_Task material_
--- START ---
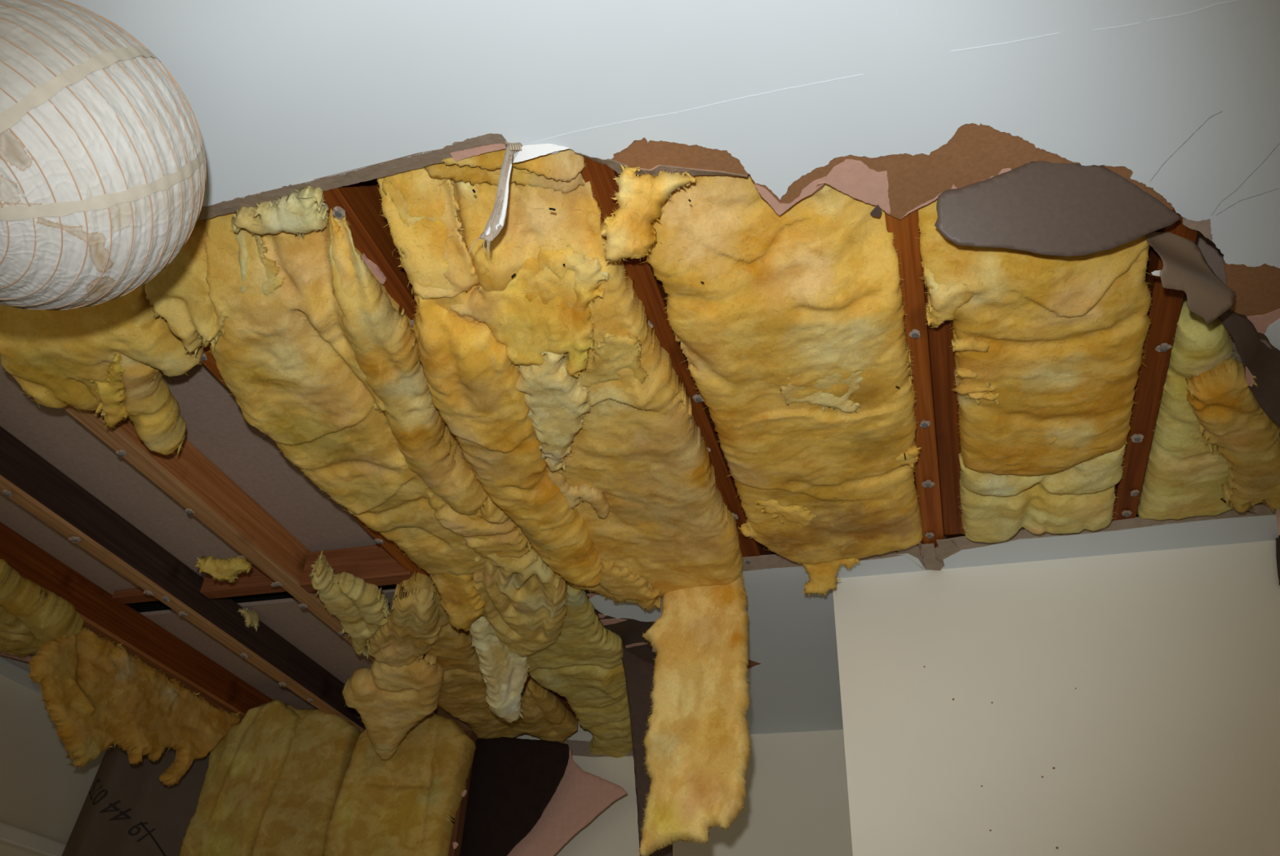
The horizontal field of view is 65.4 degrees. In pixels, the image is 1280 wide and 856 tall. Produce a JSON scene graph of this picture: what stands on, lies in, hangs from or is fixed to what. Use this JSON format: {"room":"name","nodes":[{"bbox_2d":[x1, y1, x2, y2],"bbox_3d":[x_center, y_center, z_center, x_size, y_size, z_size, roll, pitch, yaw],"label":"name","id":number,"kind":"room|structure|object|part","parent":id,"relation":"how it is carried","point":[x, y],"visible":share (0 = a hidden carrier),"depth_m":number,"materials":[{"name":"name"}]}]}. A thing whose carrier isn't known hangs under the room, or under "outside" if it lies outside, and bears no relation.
{"room":"damaged room","nodes":[
{"label":"damaged room","id":0,"kind":"room"},
{"bbox_2d":[0,653,106,855],"bbox_3d":[-2.580,0.775,1.431,0.100,2.790,4.883,-7,-37,14],"label":"wall","id":1,"kind":"structure","parent":0,"point":[42,794],"depth_m":3.30,"materials":[{"name":"paint"}]},
{"bbox_2d":[0,822,66,855],"bbox_3d":[-2.213,0.837,2.551,0.035,0.046,2.883,-7,-37,14],"label":"trim","id":2,"kind":"structure","parent":1,"relation":"attached to","point":[10,835],"depth_m":3.21,"materials":[{"name":"white paint"}]},
{"bbox_2d":[62,744,210,855],"bbox_3d":[-1.594,1.286,3.384,0.602,0.464,0.134,10,-36,-9],"label":"board","id":3,"kind":"object","parent":1,"relation":"attached to","point":[126,810],"visible":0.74,"depth_m":3.36,"materials":[{"name":"cardboard"}]},
{"bbox_2d":[0,0,1279,695],"bbox_3d":[-0.356,-0.365,1.490,4.431,0.038,4.883,-7,-37,14],"label":"ceiling","id":4,"kind":"structure","parent":0,"point":[893,106],"depth_m":1.33,"materials":[{"name":"paint"}]},
{"bbox_2d":[0,0,206,311],"bbox_3d":[-0.694,-0.344,1.178,0.353,0.428,0.353,24,-41,-27],"label":"paper lantern","id":5,"kind":"object","parent":4,"relation":"hanging from","point":[103,167],"visible":1,"depth_m":1.06,"materials":[{"name":"paper"}]},
{"bbox_2d":[466,140,521,259],"bbox_3d":[-0.197,-0.318,1.385,0.033,0.196,0.073,22,-40,-24],"label":"tape","id":6,"kind":"object","parent":4,"relation":"hanging from","point":[495,223],"visible":1,"depth_m":1.38,"materials":[{"name":"paper"}]},
{"bbox_2d":[377,149,743,610],"bbox_3d":[-0.132,0.028,1.955,0.538,0.191,1.499,-7,-37,14],"label":"wool batt","id":7,"kind":"object","parent":4,"relation":"on","point":[553,384],"visible":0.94,"depth_m":1.72,"materials":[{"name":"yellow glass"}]},
{"bbox_2d":[637,573,751,855],"bbox_3d":[0.124,0.614,2.254,0.267,0.680,0.077,-7,-37,14],"label":"strip","id":8,"kind":"object","parent":7,"relation":"hanging from","point":[696,741],"visible":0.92,"depth_m":2.20,"materials":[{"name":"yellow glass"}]},
{"bbox_2d":[600,164,695,264],"bbox_3d":[-0.005,-0.316,1.453,0.104,0.102,0.168,25,-41,-27],"label":"scrap","id":9,"kind":"object","parent":4,"relation":"hanging from","point":[630,233],"visible":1,"depth_m":1.44,"materials":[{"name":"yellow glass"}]},
{"bbox_2d":[934,160,1180,256],"bbox_3d":[0.593,-0.312,1.406,0.342,0.113,0.083,2,-36,2],"label":"flap","id":10,"kind":"object","parent":4,"relation":"hanging from","point":[1042,207],"visible":1,"depth_m":1.41,"materials":[{"name":"cardboard"}]},
{"bbox_2d":[1145,231,1235,324],"bbox_3d":[0.823,-0.229,1.496,0.176,0.130,0.038,20,-39,-21],"label":"flap","id":11,"kind":"object","parent":4,"relation":"hanging from","point":[1185,268],"visible":0.99,"depth_m":1.48,"materials":[{"name":"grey paper"}]},
{"bbox_2d":[1217,310,1279,427],"bbox_3d":[1.054,-0.086,1.677,0.337,0.108,0.074,26,-42,-28],"label":"flap","id":12,"kind":"object","parent":4,"relation":"hanging from","point":[1256,357],"visible":0.96,"depth_m":1.68,"materials":[{"name":"brown cardboard"}]},
{"bbox_2d":[0,174,1279,714],"bbox_3d":[-0.203,-0.198,1.998,4.431,0.323,3.823,-7,-37,14],"label":"deck","id":13,"kind":"object","parent":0,"point":[211,412],"depth_m":2.52,"materials":[{"name":"brown wood"}]},
{"bbox_2d":[0,522,272,722],"bbox_3d":[-1.694,0.361,2.696,0.055,0.122,2.610,-7,-37,14],"label":"joist","id":14,"kind":"object","parent":13,"relation":"attached to","point":[104,615],"visible":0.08,"depth_m":3.04,"materials":[{"name":"wood"}]},
{"bbox_2d":[0,559,84,657],"bbox_3d":[-1.711,0.545,2.813,0.264,0.113,0.579,19,-39,-21],"label":"wool batt","id":15,"kind":"object","parent":14,"relation":"attached to","point":[32,615],"visible":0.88,"depth_m":2.74,"materials":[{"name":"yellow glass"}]},
{"bbox_2d":[27,626,242,787],"bbox_3d":[-1.518,0.897,3.035,0.078,0.377,0.894,-8,-37,15],"label":"wool batt","id":16,"kind":"object","parent":14,"relation":"hanging from","point":[98,695],"visible":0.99,"depth_m":2.95,"materials":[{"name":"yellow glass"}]},
{"bbox_2d":[177,699,299,855],"bbox_3d":[-1.329,1.211,3.364,0.339,0.573,0.148,-4,-37,10],"label":"wool batt","id":17,"kind":"object","parent":14,"relation":"attached to","point":[242,776],"visible":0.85,"depth_m":3.32,"materials":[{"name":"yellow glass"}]},
{"bbox_2d":[0,426,365,733],"bbox_3d":[-1.344,0.326,2.620,0.055,0.122,2.645,-7,-37,14],"label":"joist","id":18,"kind":"object","parent":13,"relation":"attached to","point":[28,479],"visible":0.94,"depth_m":2.67,"materials":[{"name":"paint"}]},
{"bbox_2d":[1,489,12,497],"bbox_3d":[-1.454,0.149,2.292,0.026,0.006,0.026,-9,-42,29],"label":"washer","id":19,"kind":"object","parent":18,"relation":"in","point":[8,493],"depth_m":2.29,"materials":[{"name":"silver metal"}]},
{"bbox_2d":[68,536,81,543],"bbox_3d":[-1.394,0.275,2.460,0.029,0.007,0.026,-5,-34,1],"label":"washer","id":20,"kind":"object","parent":18,"relation":"in","point":[77,540],"depth_m":2.46,"materials":[{"name":"silver metal"}]},
{"bbox_2d":[111,588,159,604],"bbox_3d":[-1.398,0.484,2.924,0.321,0.024,0.046,-7,-37,14],"label":"nogging","id":21,"kind":"object","parent":18,"relation":"attached to","point":[135,595],"visible":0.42,"depth_m":2.94,"materials":[{"name":"brown wood"}]},
{"bbox_2d":[143,590,154,595],"bbox_3d":[-1.325,0.444,2.688,0.025,0.007,0.026,-1,-38,17],"label":"washer","id":22,"kind":"object","parent":18,"relation":"in","point":[145,592],"depth_m":2.69,"materials":[{"name":"silver metal"}]},
{"bbox_2d":[161,595,169,602],"bbox_3d":[-1.292,0.466,2.716,0.024,0.006,0.023,-23,-59,28],"label":"washer","id":23,"kind":"object","parent":18,"relation":"in","point":[164,597],"depth_m":2.71,"materials":[{"name":"silver metal"}]},
{"bbox_2d":[178,611,187,616],"bbox_3d":[-1.279,0.520,2.790,0.027,0.007,0.025,29,-44,-26],"label":"washer","id":24,"kind":"object","parent":18,"relation":"in","point":[180,613],"depth_m":2.79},
{"bbox_2d":[240,653,248,658],"bbox_3d":[-1.199,0.688,3.016,0.026,0.007,0.020,28,-49,-16],"label":"washer","id":25,"kind":"object","parent":18,"relation":"in","point":[244,655],"depth_m":3.01,"materials":[{"name":"silver metal"}]},
{"bbox_2d":[237,606,260,631],"bbox_3d":[-1.171,0.568,2.992,0.023,0.074,0.110,-7,-37,14],"label":"scrap","id":26,"kind":"object","parent":18,"relation":"attached to","point":[251,619],"visible":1,"depth_m":2.99,"materials":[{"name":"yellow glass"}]},
{"bbox_2d":[278,682,286,687],"bbox_3d":[-1.146,0.822,3.195,0.026,0.007,0.025,14,-43,-8],"label":"washer","id":27,"kind":"object","parent":18,"relation":"in","point":[282,684],"depth_m":3.19,"materials":[{"name":"silver metal"}]},
{"bbox_2d":[252,700,360,855],"bbox_3d":[-1.158,1.193,3.350,0.409,0.588,0.111,-7,-37,14],"label":"wool batt","id":28,"kind":"object","parent":18,"relation":"attached to","point":[297,818],"visible":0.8,"depth_m":3.28,"materials":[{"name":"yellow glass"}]},
{"bbox_2d":[63,404,471,731],"bbox_3d":[-0.970,0.288,2.539,0.063,0.122,2.680,-7,-37,14],"label":"joist","id":29,"kind":"object","parent":13,"relation":"attached to","point":[189,477],"visible":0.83,"depth_m":2.39,"materials":[{"name":"paint"}]},
{"bbox_2d":[115,449,127,455],"bbox_3d":[-1.109,0.053,2.134,0.023,0.006,0.022,-7,-26,6],"label":"washer","id":30,"kind":"object","parent":29,"relation":"in","point":[119,452],"depth_m":2.13,"materials":[{"name":"silver metal"}]},
{"bbox_2d":[185,508,195,513],"bbox_3d":[-1.047,0.194,2.323,0.017,0.006,0.022,-19,-42,41],"label":"washer","id":31,"kind":"object","parent":29,"relation":"in","point":[188,510],"depth_m":2.32,"materials":[{"name":"silver metal"}]},
{"bbox_2d":[195,555,252,582],"bbox_3d":[-1.036,0.354,2.494,0.147,0.054,0.075,0,-36,4],"label":"scrap","id":32,"kind":"object","parent":29,"relation":"attached to","point":[220,569],"visible":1,"depth_m":2.48,"materials":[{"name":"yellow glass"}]},
{"bbox_2d":[200,565,286,599],"bbox_3d":[-1.064,0.423,2.777,0.327,0.068,0.046,-7,-37,14],"label":"nogging","id":33,"kind":"object","parent":29,"relation":"attached to","point":[255,582],"visible":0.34,"depth_m":2.76,"materials":[{"name":"brown wood"}]},
{"bbox_2d":[271,582,282,587],"bbox_3d":[-0.952,0.410,2.613,0.028,0.007,0.027,17,-39,-43],"label":"washer","id":34,"kind":"object","parent":29,"relation":"in","point":[274,584],"depth_m":2.61,"materials":[{"name":"silver metal"}]},
{"bbox_2d":[298,603,307,608],"bbox_3d":[-0.916,0.485,2.714,0.024,0.006,0.021,0,-43,6],"label":"washer","id":35,"kind":"object","parent":29,"relation":"in","point":[304,605],"depth_m":2.71,"materials":[{"name":"silver metal"}]},
{"bbox_2d":[393,570,578,743],"bbox_3d":[-0.535,0.758,3.046,0.407,0.082,1.275,-9,-38,16],"label":"wool batt","id":36,"kind":"object","parent":29,"relation":"attached to","point":[463,695],"visible":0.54,"depth_m":3.13,"materials":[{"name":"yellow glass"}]},
{"bbox_2d":[342,653,444,759],"bbox_3d":[-0.760,0.827,2.995,0.276,0.197,0.534,23,-41,-26],"label":"clump","id":37,"kind":"object","parent":36,"relation":"hanging from","point":[389,701],"visible":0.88,"depth_m":2.93,"materials":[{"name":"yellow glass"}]},
{"bbox_2d":[367,582,442,667],"bbox_3d":[-0.632,0.556,2.722,0.192,0.086,0.526,18,-38,-19],"label":"scrap","id":38,"kind":"object","parent":36,"relation":"hanging from","point":[411,628],"visible":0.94,"depth_m":2.67,"materials":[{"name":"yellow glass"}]},
{"bbox_2d":[459,737,627,855],"bbox_3d":[-0.360,1.210,3.228,0.637,0.430,0.102,-7,-37,14],"label":"board","id":39,"kind":"object","parent":36,"relation":"hanging from","point":[526,797],"visible":0.88,"depth_m":3.23,"materials":[{"name":"paper"}]},
{"bbox_2d":[321,178,417,327],"bbox_3d":[-0.208,0.187,2.335,0.061,0.130,2.668,-7,-37,14],"label":"joist","id":40,"kind":"object","parent":13,"relation":"attached to","point":[361,203],"visible":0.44,"depth_m":1.62,"materials":[{"name":"paint"}]},
{"bbox_2d":[332,205,345,220],"bbox_3d":[-0.467,-0.334,1.549,0.021,0.007,0.027,16,-36,-3],"label":"washer","id":41,"kind":"object","parent":40,"relation":"in","point":[338,211],"depth_m":1.54,"materials":[{"name":"silver metal"}]},
{"bbox_2d":[203,186,531,576],"bbox_3d":[-0.539,-0.004,1.951,0.437,0.139,1.203,-5,-37,12],"label":"wool batt","id":42,"kind":"object","parent":40,"relation":"attached to","point":[326,365],"visible":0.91,"depth_m":1.78,"materials":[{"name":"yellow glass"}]},
{"bbox_2d":[142,218,286,356],"bbox_3d":[-0.703,-0.255,1.653,0.204,0.148,0.368,27,-42,-29],"label":"insulation","id":43,"kind":"object","parent":42,"relation":"attached to","point":[179,293],"visible":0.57,"depth_m":1.66,"materials":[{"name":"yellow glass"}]},
{"bbox_2d":[430,573,488,631],"bbox_3d":[-0.442,0.409,2.450,0.132,0.111,0.277,-1,-36,6],"label":"scrap","id":44,"kind":"object","parent":42,"relation":"hanging from","point":[460,601],"visible":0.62,"depth_m":2.43,"materials":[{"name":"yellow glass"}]},
{"bbox_2d":[472,549,569,657],"bbox_3d":[-0.295,0.436,2.485,0.244,0.098,0.617,5,-36,-2],"label":"clump","id":45,"kind":"object","parent":42,"relation":"hanging from","point":[526,608],"visible":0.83,"depth_m":2.42,"materials":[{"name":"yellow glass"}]},
{"bbox_2d":[468,615,530,724],"bbox_3d":[-0.373,0.644,2.715,0.141,0.193,0.476,-1,-36,6],"label":"tuft","id":46,"kind":"object","parent":45,"relation":"hanging from","point":[504,675],"visible":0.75,"depth_m":2.72,"materials":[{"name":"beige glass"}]},
{"bbox_2d":[526,583,632,758],"bbox_3d":[-0.185,0.837,3.078,0.343,0.090,1.550,0,-36,5],"label":"wool batt","id":47,"kind":"object","parent":40,"relation":"hanging from","point":[584,666],"visible":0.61,"depth_m":2.86,"materials":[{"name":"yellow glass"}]},
{"bbox_2d":[200,342,577,721],"bbox_3d":[-0.607,0.240,2.445,0.051,0.122,2.680,-7,-37,14],"label":"joist","id":48,"kind":"object","parent":13,"relation":"attached to","point":[207,359],"visible":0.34,"depth_m":2.43,"materials":[{"name":"paint"}]},
{"bbox_2d":[0,284,204,455],"bbox_3d":[-1.020,-0.140,1.825,0.406,0.122,0.495,18,-39,-20],"label":"wool batt","id":49,"kind":"object","parent":48,"relation":"attached to","point":[108,358],"visible":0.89,"depth_m":1.78,"materials":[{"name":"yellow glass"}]},
{"bbox_2d":[299,544,413,592],"bbox_3d":[-0.727,0.363,2.605,0.320,0.098,0.047,-7,-37,14],"label":"nogging","id":50,"kind":"object","parent":48,"relation":"attached to","point":[373,564],"visible":0.54,"depth_m":2.58,"materials":[{"name":"brown wood"}]},
{"bbox_2d":[309,550,390,659],"bbox_3d":[-0.748,0.489,2.647,0.178,0.074,0.607,2,-36,1],"label":"scrap","id":51,"kind":"object","parent":50,"relation":"attached to","point":[362,607],"visible":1,"depth_m":2.56,"materials":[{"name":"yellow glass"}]},
{"bbox_2d":[373,538,384,543],"bbox_3d":[-0.626,0.273,2.399,0.024,0.007,0.023,32,-35,-34],"label":"washer","id":52,"kind":"object","parent":48,"relation":"in","point":[378,540],"depth_m":2.39,"materials":[{"name":"silver metal"}]},
{"bbox_3d":[-0.308,-0.379,1.685,4.431,0.012,1.070,-7,-37,14],"label":"deck panel","id":53,"kind":"part","parent":13,"relation":"part of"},
{"bbox_3d":[-0.068,0.125,2.361,4.431,0.012,0.679,-7,-37,14],"label":"deck panel","id":54,"kind":"part","parent":13,"relation":"part of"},
{"bbox_2d":[580,156,772,564],"bbox_3d":[0.081,-0.124,1.890,0.065,0.122,1.782,-7,-37,14],"label":"joist","id":55,"kind":"object","parent":13,"relation":"attached to","point":[651,291],"visible":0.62,"depth_m":1.77,"materials":[{"name":"paint"}]},
{"bbox_2d":[648,320,653,328],"bbox_3d":[0.010,-0.178,1.727,0.021,0.008,0.025,30,-44,-32],"label":"washer","id":56,"kind":"object","parent":55,"relation":"in","point":[650,322],"depth_m":1.72,"materials":[{"name":"silver metal"}]},
{"bbox_2d":[692,394,703,402],"bbox_3d":[0.110,-0.057,1.889,0.024,0.006,0.023,23,-34,-14],"label":"washer","id":57,"kind":"object","parent":55,"relation":"in","point":[695,396],"depth_m":1.88,"materials":[{"name":"silver metal"}]},
{"bbox_2d":[731,512,737,519],"bbox_3d":[0.208,0.198,2.231,0.023,0.006,0.026,-10,-42,27],"label":"washer","id":58,"kind":"object","parent":55,"relation":"in","point":[735,514],"depth_m":2.23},
{"bbox_3d":[0.183,0.650,3.066,4.431,0.012,0.978,-7,-37,14],"label":"deck panel","id":59,"kind":"part","parent":13,"relation":"part of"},
{"bbox_2d":[884,208,964,547],"bbox_3d":[0.508,-0.180,1.780,0.094,0.122,1.782,-7,-37,14],"label":"joist","id":60,"kind":"object","parent":13,"relation":"attached to","point":[937,470],"visible":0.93,"depth_m":1.86,"materials":[{"name":"paint"}]},
{"bbox_2d":[640,174,924,596],"bbox_3d":[0.303,-0.049,1.835,0.422,0.166,1.313,-7,-37,14],"label":"wool batt","id":61,"kind":"object","parent":60,"relation":"attached to","point":[789,327],"visible":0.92,"depth_m":1.69,"materials":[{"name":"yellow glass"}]},
{"bbox_2d":[908,328,919,337],"bbox_3d":[0.473,-0.163,1.715,0.022,0.005,0.020,34,-40,-25],"label":"washer","id":62,"kind":"object","parent":60,"relation":"in","point":[914,331],"depth_m":1.71,"materials":[{"name":"silver metal"}]},
{"bbox_2d":[919,419,930,427],"bbox_3d":[0.549,-0.008,1.922,0.020,0.005,0.022,26,-44,-14],"label":"washer","id":63,"kind":"object","parent":60,"relation":"in","point":[924,421],"depth_m":1.92,"materials":[{"name":"silver metal"}]},
{"bbox_2d":[921,480,935,488],"bbox_3d":[0.604,0.117,2.089,0.027,0.006,0.024,-16,-46,35],"label":"washer","id":64,"kind":"object","parent":60,"relation":"in","point":[925,483],"depth_m":2.09,"materials":[{"name":"silver metal"}]},
{"bbox_2d":[924,532,933,537],"bbox_3d":[0.657,0.243,2.260,0.020,0.005,0.022,-2,-41,22],"label":"washer","id":65,"kind":"object","parent":60,"relation":"in","point":[926,534],"depth_m":2.26,"materials":[{"name":"silver metal"}]},
{"bbox_2d":[915,199,1155,478],"bbox_3d":[0.667,-0.168,1.671,0.359,0.129,0.851,-9,-38,17],"label":"wool batt","id":66,"kind":"object","parent":60,"relation":"attached to","point":[1048,350],"visible":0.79,"depth_m":1.64,"materials":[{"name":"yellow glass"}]},
{"bbox_2d":[957,436,1128,544],"bbox_3d":[0.827,0.121,2.076,0.328,0.122,0.348,-7,-37,14],"label":"wool batt","id":67,"kind":"object","parent":60,"relation":"attached to","point":[995,507],"visible":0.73,"depth_m":2.05,"materials":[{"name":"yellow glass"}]},
{"bbox_2d":[1111,204,1197,520],"bbox_3d":[0.874,-0.228,1.686,0.048,0.122,1.782,-7,-37,14],"label":"joist","id":68,"kind":"object","parent":13,"relation":"attached to","point":[1166,304],"visible":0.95,"depth_m":1.79,"materials":[{"name":"paint"}]},
{"bbox_2d":[1121,510,1132,515],"bbox_3d":[1.048,0.183,2.147,0.021,0.005,0.022,30,-34,-29],"label":"washer","id":69,"kind":"object","parent":68,"relation":"in","point":[1124,512],"depth_m":2.14,"materials":[{"name":"silver metal"}]},
{"bbox_2d":[1130,489,1139,496],"bbox_3d":[1.034,0.136,2.083,0.018,0.006,0.024,-32,-37,26],"label":"washer","id":70,"kind":"object","parent":68,"relation":"in","point":[1133,492],"depth_m":2.08,"materials":[{"name":"silver metal"}]},
{"bbox_2d":[1130,433,1143,442],"bbox_3d":[0.961,0.018,1.926,0.024,0.006,0.025,35,-43,-22],"label":"washer","id":71,"kind":"object","parent":68,"relation":"in","point":[1134,436],"depth_m":1.92,"materials":[{"name":"silver metal"}]},
{"bbox_2d":[1155,342,1172,351],"bbox_3d":[0.900,-0.139,1.714,0.026,0.006,0.024,-18,-34,37],"label":"washer","id":72,"kind":"object","parent":68,"relation":"in","point":[1157,348],"depth_m":1.71,"materials":[{"name":"silver metal"}]},
{"bbox_2d":[1137,299,1279,521],"bbox_3d":[1.109,-0.002,1.879,0.309,0.158,0.678,-10,-38,18],"label":"wool batt","id":73,"kind":"object","parent":68,"relation":"attached to","point":[1215,451],"visible":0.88,"depth_m":1.84,"materials":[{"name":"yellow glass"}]},
{"bbox_2d":[476,719,853,855],"bbox_3d":[-0.561,2.032,3.008,2.882,2.790,0.100,-7,-37,14],"label":"wall","id":74,"kind":"structure","parent":0,"point":[796,803],"depth_m":3.23,"materials":[{"name":"paint"}]},
{"bbox_2d":[563,502,1279,757],"bbox_3d":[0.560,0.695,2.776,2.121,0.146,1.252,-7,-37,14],"label":"wall","id":75,"kind":"structure","parent":0,"point":[793,678],"depth_m":2.53,"materials":[{"name":"paint"}]},
{"bbox_2d":[622,646,672,855],"bbox_3d":[0.011,0.843,2.616,0.168,0.595,0.011,-5,-37,12],"label":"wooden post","id":76,"kind":"object","parent":75,"relation":"hanging from","point":[638,672],"visible":0.59,"depth_m":2.67,"materials":[{"name":"brown paper"}]},
{"bbox_2d":[832,540,1279,855],"bbox_3d":[1.267,1.278,1.537,1.749,2.450,0.101,-7,-37,14],"label":"wall","id":77,"kind":"structure","parent":0,"point":[1123,704],"depth_m":2.12,"materials":[{"name":"beige paint"}]},
{"bbox_3d":[-0.454,1.655,0.084,4.631,0.020,4.983,-7,-37,14],"label":"floor","id":78,"kind":"structure","parent":0,"visible":0},
{"bbox_2d":[448,730,476,855],"bbox_3d":[-0.618,1.965,2.630,0.056,2.350,0.050,-7,-37,14],"label":"stud","id":79,"kind":"object","parent":78,"relation":"on","point":[458,828],"visible":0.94,"depth_m":3.15,"materials":[{"name":"brown wood"}]},
{"bbox_2d":[323,712,475,855],"bbox_3d":[-0.767,1.177,3.218,0.453,0.514,0.162,-7,-37,14],"label":"wool batt","id":80,"kind":"object","parent":79,"relation":"attached to","point":[406,803],"visible":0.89,"depth_m":3.15,"materials":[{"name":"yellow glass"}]}
]}
--- END ---
_Your objective_
Give the number of lines in the records that contain the string "beige", and write nothing besides that number.

_Result below_
2